------ TASK INPUT ------
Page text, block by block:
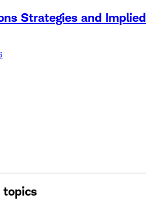
Strategies and Implied
topics
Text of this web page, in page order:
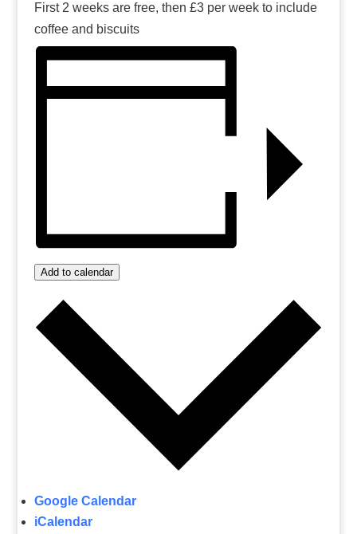
First 2 weeks are free, then £3 per week to include
coffee and biscuits
Add to calendar
Google Calendar
iCalendar
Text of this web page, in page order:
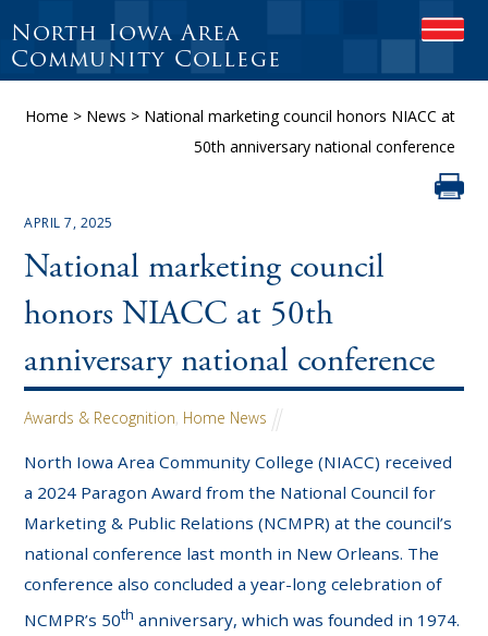
O
E
M
O
I
L
North Iowa Area
Community College
Home > News > National marketing council honors NIACC at
50th anniversary national conference
APRIL 7, 2025
National marketing council
honors NIACC at 50th
anniversary national conference
Awards & Recognition, Home News
North Iowa Area Community College (NIACC) received
a 2024 Paragon Award from the National Council for
Marketing & Public Relations (NCMPR) at the council’s
national conference last month in New Orleans. The
conference also concluded a year-long celebration of
NCMPR’s 50th anniversary, which was founded in 1974.
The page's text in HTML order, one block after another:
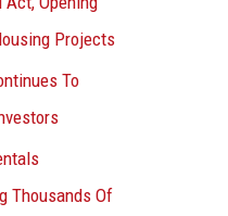
Projects
To
Thousands Of
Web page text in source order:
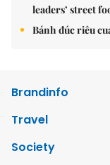
leaders’ street
Bánh đúc riêu
Brandinfo
Travel
Society
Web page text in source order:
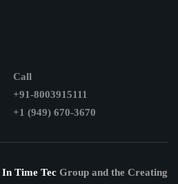
Call
+91-8003915111
+1 (949) 670-3670
In Time Tec Group and the Creating
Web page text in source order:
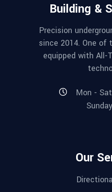
Building &
Precision
since 2014. One of
equipped with All-
Mon -
Our
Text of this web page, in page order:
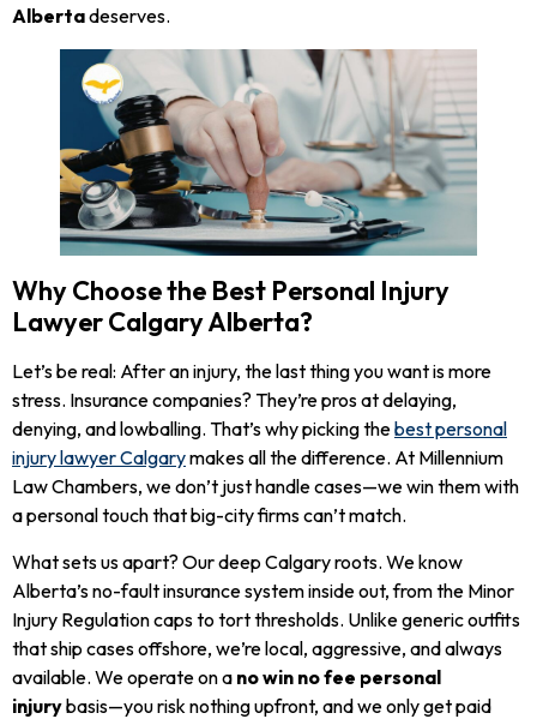
Albertadeserves.
Why Choose the Best Personal Injury
Lawyer Calgary Alberta?
Let’s be real: After an injury, the last thing you want is more
stress. Insurance companies? They’re pros at delaying,
denying, and lowballing. That’s why picking thebest personal
injury lawyer Calgarymakes all the difference. At Millennium
Law Chambers, we don’t just handle cases—we win them with
a personal touch that big-city firms can’t match.
What sets us apart? Our deep Calgary roots. We know
Alberta’s no-fault insurance system inside out, from the Minor
Injury Regulation caps to tort thresholds. Unlike generic outfits
that ship cases offshore, we’re local, aggressive, and always
available. We operate on a no win no fee personal
injurybasis—you risk nothing upfront, and we only get paid
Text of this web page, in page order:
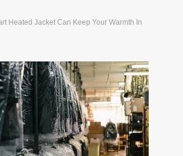
Heated Jacket Can Keep Your Warmth In
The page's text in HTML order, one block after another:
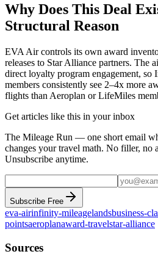
Why Does This Deal
Structural Reason
EVA Air controls its own award
releases to Star Alliance partners. The
direct loyalty program engagement,
members consistently see 2–4x more
flights than Aeroplan or LifeMiles
Get articles like this in your inbox
The Mileage Run — one short email
changes your travel math. No filler, no
Unsubscribe anytime.
Subscribe Free
eva-airinfinity-mileagelandsbusiness-
pointsaeroplanaward-travelstar-alliance
Sources
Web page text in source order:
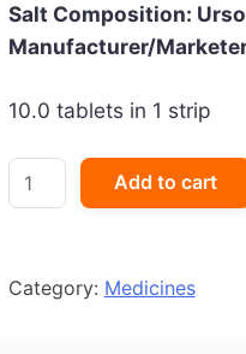
was:
₹925.14.
is:
₹850.00.
Salt Composition:
Manufacturer/
10.0 tablets in 1 strip
Udiliv
600
Add to cart
Category: Medicines
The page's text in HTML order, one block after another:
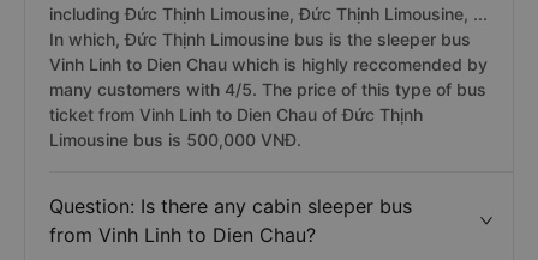
including Đức Thịnh Limousine, Đức Thịnh Limousine, ...
In which, Đức Thịnh Limousine bus is the sleeper bus
Vinh Linh to Dien Chau which is highly reccomended by
many customers with 4/5. The price of this type of bus
ticket from Vinh Linh to Dien Chau of Đức Thịnh
Limousine bus is 500,000 VNĐ.
Question: Is there any cabin sleeper bus
from Vinh Linh to Dien Chau?
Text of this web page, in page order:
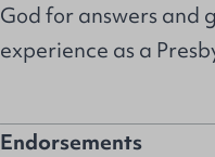
God for answers and
experience as a
Endorsements
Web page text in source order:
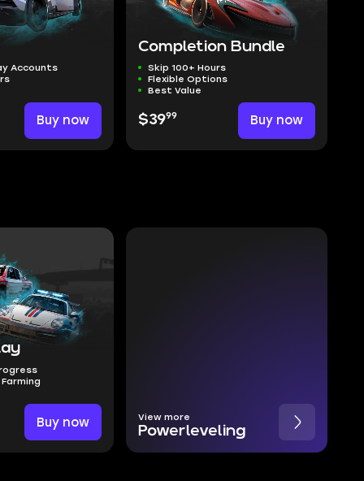
Accounts
Buy now
Completion Bundle
Skip 100+ Hours
Flexible Options
Best Value
$3999 Buy now
Buy now View more
Powerleveling
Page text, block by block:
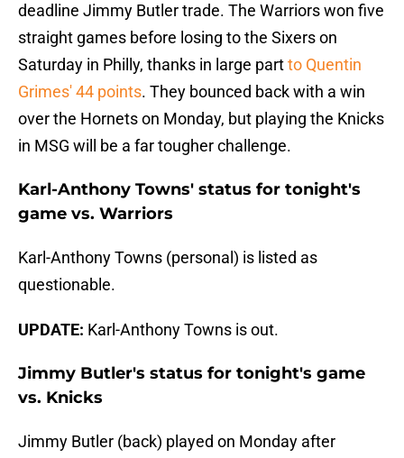
deadline Jimmy Butler trade. The Warriors won five
straight games before losing to the Sixers on
Saturday in Philly, thanks in large partto Quentin
Grimes' 44 points. They bounced back with a win
over the Hornets on Monday, but playing the Knicks
in MSG will be a far tougher challenge.
Karl-Anthony Towns' status for tonight's
game vs. Warriors
Karl-Anthony Towns (personal) is listed as
questionable.
UPDATE: Karl-Anthony Towns is out.
Jimmy Butler's status for tonight's game
vs. Knicks
Jimmy Butler (back) played on Monday after
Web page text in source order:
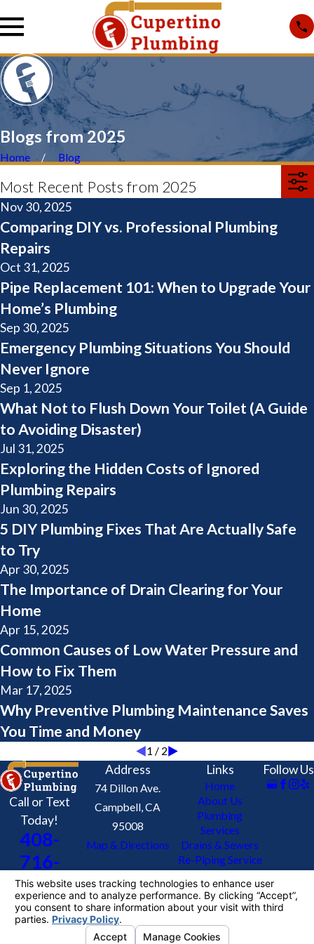
Blogs from 2025
Home Blog
Most Recent Posts from 2025
Nov 30, 2025
Comparing DIY vs. Professional Plumbing
Repairs
Oct 31, 2025
Pipe Replacement 101: When to Upgrade Your
Home’s Plumbing
Sep 30, 2025
Emergency Plumbing Situations You Should
Never Ignore
Sep 1, 2025
What Not to Flush Down Your Toilet (A Guide
to Avoiding Disaster)
Jul 31, 2025
Exploring the Hidden Costs of Ignored
Plumbing Repairs
Jun 30, 2025
5 DIY Plumbing Fixes That Are Actually Safe
to Try
Apr 30, 2025
The Importance of Drain Clearing for Your
Home
Apr 15, 2025
Common Causes of Low Water Pressure and
How to Fix Them
Mar 17, 2025
Why Preventive Plumbing Maintenance Saves
You Time and Money
1 / 2
Call or Text
Today!
408-
716-
3448
Address
74 Dillon Ave.
Campbell, CA
95008
Map & Directions
Links
Home
About Us
Plumbing
Services
Drains & Sewers
Re-Piping Service
Contact Us
Coupons
Follow Us
License #: 624905
© 2026 All Rights Reserved.
Choices
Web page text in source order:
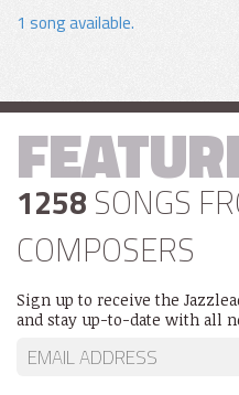
1 song available.
1258 SONGS
COMPOSERS
Sign up to receive the
and stay up-to-date with all
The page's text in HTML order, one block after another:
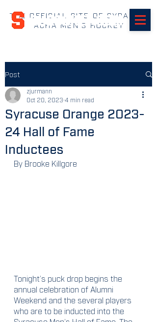
THE OFFICIAL SITE OF SYRACUSE
ACHA MEN'S HOCKEY
SUHOCKEY.com
Post
Syracuse Orange 2023-
24 Hall of Fame
Inductees
zjurmann
Oct 20, 2023 4 min read
By Brooke Killgore
Tonight’s puck drop begins the
annual celebration of Alumni
Weekend and the several players
who are to be inducted into the
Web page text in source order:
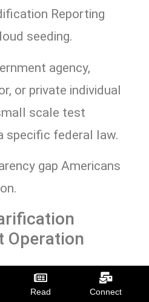
Reporting
seeding.
agency,
or private individual
scale test
specific federal law.
gap Americans
Operation
does not mean
Read Connect
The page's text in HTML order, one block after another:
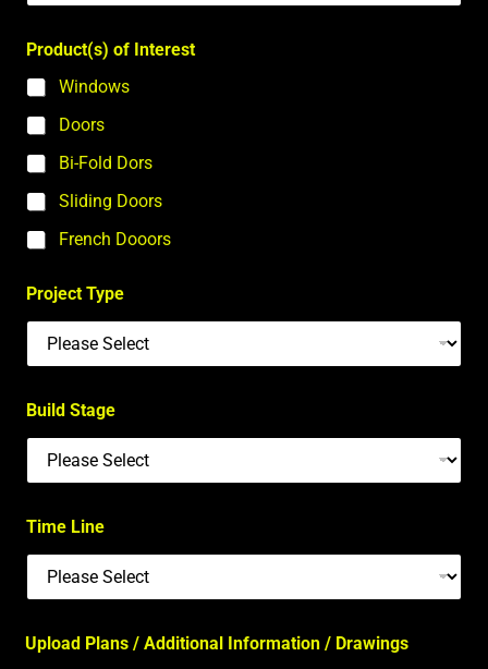
Product(s) of Interest
Windows
Doors
Bi-Fold Dors
Sliding Doors
French Dooors
Project Type
Build Stage
Time Line
Upload Plans / Additional Information / Drawings
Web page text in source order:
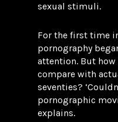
------
Retype every entry exactly, but keep the pictures out of your copy.

— TASK RESPONSE —
Page text, block by block:
Strategies and Implied
topics
Text of this web page, in page order:
First 2 weeks are free, then £3 per week to include
coffee and biscuits
Add to calendar
Google Calendar
iCalendar
Text of this web page, in page order:
O
E
M
O
I
L
North Iowa Area
Community College
Home > News > National marketing council honors NIACC at
50th anniversary national conference
APRIL 7, 2025
National marketing council
honors NIACC at 50th
anniversary national conference
Awards & Recognition, Home News
North Iowa Area Community College (NIACC) received
a 2024 Paragon Award from the National Council for
Marketing & Public Relations (NCMPR) at the council’s
national conference last month in New Orleans. The
conference also concluded a year-long celebration of
NCMPR’s 50th anniversary, which was founded in 1974.
The page's text in HTML order, one block after another:
Projects
To
Thousands Of
Web page text in source order:
leaders’ street
Bánh đúc riêu
Brandinfo
Travel
Society
Web page text in source order:
Call
+91-8003915111
+1 (949) 670-3670
In Time Tec Group and the Creating
Web page text in source order:
Building &
Precision
since 2014. One of
equipped with All-
Mon -
Our
Text of this web page, in page order:
Albertadeserves.
Why Choose the Best Personal Injury
Lawyer Calgary Alberta?
Let’s be real: After an injury, the last thing you want is more
stress. Insurance companies? They’re pros at delaying,
denying, and lowballing. That’s why picking thebest personal
injury lawyer Calgarymakes all the difference. At Millennium
Law Chambers, we don’t just handle cases—we win them with
a personal touch that big-city firms can’t match.
What sets us apart? Our deep Calgary roots. We know
Alberta’s no-fault insurance system inside out, from the Minor
Injury Regulation caps to tort thresholds. Unlike generic outfits
that ship cases offshore, we’re local, aggressive, and always
available. We operate on a no win no fee personal
injurybasis—you risk nothing upfront, and we only get paid
Text of this web page, in page order:
Heated Jacket Can Keep Your Warmth In
The page's text in HTML order, one block after another:
Why Does This Deal
Structural Reason
EVA Air controls its own award
releases to Star Alliance partners. The
direct loyalty program engagement,
members consistently see 2–4x more
flights than Aeroplan or LifeMiles
Get articles like this in your inbox
The Mileage Run — one short email
changes your travel math. No filler, no
Unsubscribe anytime.
Subscribe Free
eva-airinfinity-mileagelandsbusiness-
pointsaeroplanaward-travelstar-alliance
Sources
Web page text in source order:
was:
₹925.14.
is:
₹850.00.
Salt Composition:
Manufacturer/
10.0 tablets in 1 strip
Udiliv
600
Add to cart
Category: Medicines
The page's text in HTML order, one block after another:
including Đức Thịnh Limousine, Đức Thịnh Limousine, ...
In which, Đức Thịnh Limousine bus is the sleeper bus
Vinh Linh to Dien Chau which is highly reccomended by
many customers with 4/5. The price of this type of bus
ticket from Vinh Linh to Dien Chau of Đức Thịnh
Limousine bus is 500,000 VNĐ.
Question: Is there any cabin sleeper bus
from Vinh Linh to Dien Chau?
Text of this web page, in page order:
God for answers and
experience as a
Endorsements
Web page text in source order:
Accounts
Buy now
Completion Bundle
Skip 100+ Hours
Flexible Options
Best Value
$3999 Buy now
Buy now View more
Powerleveling
Page text, block by block:
deadline Jimmy Butler trade. The Warriors won five
straight games before losing to the Sixers on
Saturday in Philly, thanks in large partto Quentin
Grimes' 44 points. They bounced back with a win
over the Hornets on Monday, but playing the Knicks
in MSG will be a far tougher challenge.
Karl-Anthony Towns' status for tonight's
game vs. Warriors
Karl-Anthony Towns (personal) is listed as
questionable.
UPDATE: Karl-Anthony Towns is out.
Jimmy Butler's status for tonight's game
vs. Knicks
Jimmy Butler (back) played on Monday after
Web page text in source order:
Blogs from 2025
Home Blog
Most Recent Posts from 2025
Nov 30, 2025
Comparing DIY vs. Professional Plumbing
Repairs
Oct 31, 2025
Pipe Replacement 101: When to Upgrade Your
Home’s Plumbing
Sep 30, 2025
Emergency Plumbing Situations You Should
Never Ignore
Sep 1, 2025
What Not to Flush Down Your Toilet (A Guide
to Avoiding Disaster)
Jul 31, 2025
Exploring the Hidden Costs of Ignored
Plumbing Repairs
Jun 30, 2025
5 DIY Plumbing Fixes That Are Actually Safe
to Try
Apr 30, 2025
The Importance of Drain Clearing for Your
Home
Apr 15, 2025
Common Causes of Low Water Pressure and
How to Fix Them
Mar 17, 2025
Why Preventive Plumbing Maintenance Saves
You Time and Money
1 / 2
Call or Text
Today!
408-
716-
3448
Address
74 Dillon Ave.
Campbell, CA
95008
Map & Directions
Links
Home
About Us
Plumbing
Services
Drains & Sewers
Re-Piping Service
Contact Us
Coupons
Follow Us
License #: 624905
© 2026 All Rights Reserved.
Choices
Web page text in source order:
1 song available.
1258 SONGS
COMPOSERS
Sign up to receive the
and stay up-to-date with all
The page's text in HTML order, one block after another:
THE OFFICIAL SITE OF SYRACUSE
ACHA MEN'S HOCKEY
SUHOCKEY.com
Post
Syracuse Orange 2023-
24 Hall of Fame
Inductees
zjurmann
Oct 20, 2023 4 min read
By Brooke Killgore
Tonight’s puck drop begins the
annual celebration of Alumni
Weekend and the several players
who are to be inducted into the
Web page text in source order:
Reporting
seeding.
agency,
or private individual
scale test
specific federal law.
gap Americans
Operation
does not mean
Read Connect
The page's text in HTML order, one block after another:
Product(s) of Interest
Windows
Doors
Bi-Fold Dors
Sliding Doors
French Dooors
Project Type
Build Stage
Time Line
Upload Plans / Additional Information / Drawings
Web page text in source order:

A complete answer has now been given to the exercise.